La obra maestra barroca olvidada de Cantabria que se desmorona ante nuestros ojos
Enclavada en el municipio cántabro de Argoños, se levanta —o más bien sobrevive— uno de los testimonios más notables de la arquitectura civil y del arte escultórico de la Edad Moderna en Cantabria: la Casa de la Hoya, una construcción del siglo XVII que ha sido reconocida por su alto valor histórico, artístico y etnográfico.
Un taller de escultores en el corazón de Siete Villas
La edificación de esta casona montañesa se sitúa entre los años 1690 y 1710. Su promotor fue Francisco de Vivero y Xado, reputado escultor que estableció en este inmueble su taller, después de formarse como discípulo de Andrés de Monasterio Bárcena, uno de los grandes maestros del barroco cántabro. Vivero dejó su impronta en iglesias de toda la geografía norteña —como Payueta, Moreda, Samaniego, Labastida, Peñacerrada (Álava) y Navarrete (La Rioja)—, pero fue en Argoños donde consolidó un último foco escultórico activo en la comarca de Trasmiera, zona reconocida históricamente como semillero de canteros, arquitectos y escultores.
Arquitectura montañesa con lenguaje propio
La Casa de la Hoya es una representación característica de la arquitectura vernácula montañesa. Fue construida en mampostería con sillería en los vanos, en los esquinales y en su emblemático arco carpanel, que da forma a la entrada principal con una abertura de más de dos metros y medio de luz.
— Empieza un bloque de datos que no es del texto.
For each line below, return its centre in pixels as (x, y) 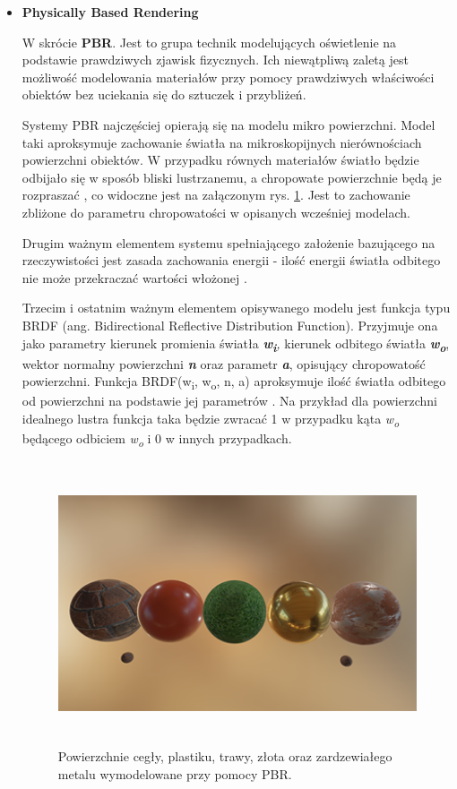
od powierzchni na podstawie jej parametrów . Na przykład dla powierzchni (229, 401)
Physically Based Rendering (110, 12)
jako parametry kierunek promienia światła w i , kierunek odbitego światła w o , (236, 344)
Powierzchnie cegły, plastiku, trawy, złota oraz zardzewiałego (225, 756)
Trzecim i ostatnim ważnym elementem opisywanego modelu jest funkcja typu (236, 308)
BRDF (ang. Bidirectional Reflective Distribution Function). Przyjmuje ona (230, 325)
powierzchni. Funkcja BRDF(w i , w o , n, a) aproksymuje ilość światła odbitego (234, 382)
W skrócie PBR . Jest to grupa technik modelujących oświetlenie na (209, 42)

Su fachada, que es lo único que aún se mantiene en pie, muestra una disposición sobria, pero está cargada de significado artístico y simbólico.
El elemento más llamativo es su imponente escudo heráldico, de más de un metro cuadrado, que preside el centro de la fachada. El escudo, que ha sido declarado Bien de Interés Cultural (BIC), exhibe las armas del linaje Vivero: una celada terciada con airón de plumas, tres peñas sobre ondas marinas y matas de ortigas brotando de ellas. La composición está acompañada de angelotes tallados a modo de tenantes y heraldos, y rematada por un mascarón en la punta. Completan el conjunto los canes de madera, aún visibles, tallados con rostros antropomorfos que sostienen el alero y que reflejan el dominio técnico y artístico del escultor.
Estado actual y valor patrimonial
A pesar de su importancia, la Casa de la Hoya se encuentra hoy en un estado de grave deterioro. El edificio ha colapsado en su práctica totalidad, quedando únicamente en pie la fachada original, donde se conservan sus elementos más valiosos. Este hecho ha llevado a que la construcción sea incorporada a la Lista Roja del Patrimonio de Hispania Nostra, una plataforma que denuncia los bienes culturales en peligro de desaparición.
La condición actual del inmueble contrasta con su enorme significación: no solo como pieza arquitectónica singular, sino como último vestigio físico de un periodo de esplendor escultórico en la Cantabria barroca. Su valor no radica únicamente en su diseño estructural, sino también en ser testimonio del oficio de la talla, de la tradición de los talleres familiares y del legado de los escultores trasmeranos.
Una llamada urgente a su preservación
La Casa de la Hoya es propiedad privada, lo que ha dificultado hasta el momento su intervención o rehabilitación institucional. No obstante, su condición de BIC y su inclusión en la Lista Roja exigen una reflexión urgente sobre su futuro. Perder esta edificación supondría un vacío irreparable en el patrimonio civil de Cantabria, particularmente en el ámbito rural, donde las huellas del arte vernáculo son más frágiles y vulnerables.
Es, por tanto, una obra que merece atención, protección y difusión, como parte del legado de una comarca —Trasmiera— que iluminó con su arte muchos de los templos y construcciones del norte peninsular. La Casa de la Hoya no es solo una casa: es un símbolo de una forma de vivir, crear y esculpir que marcó una época.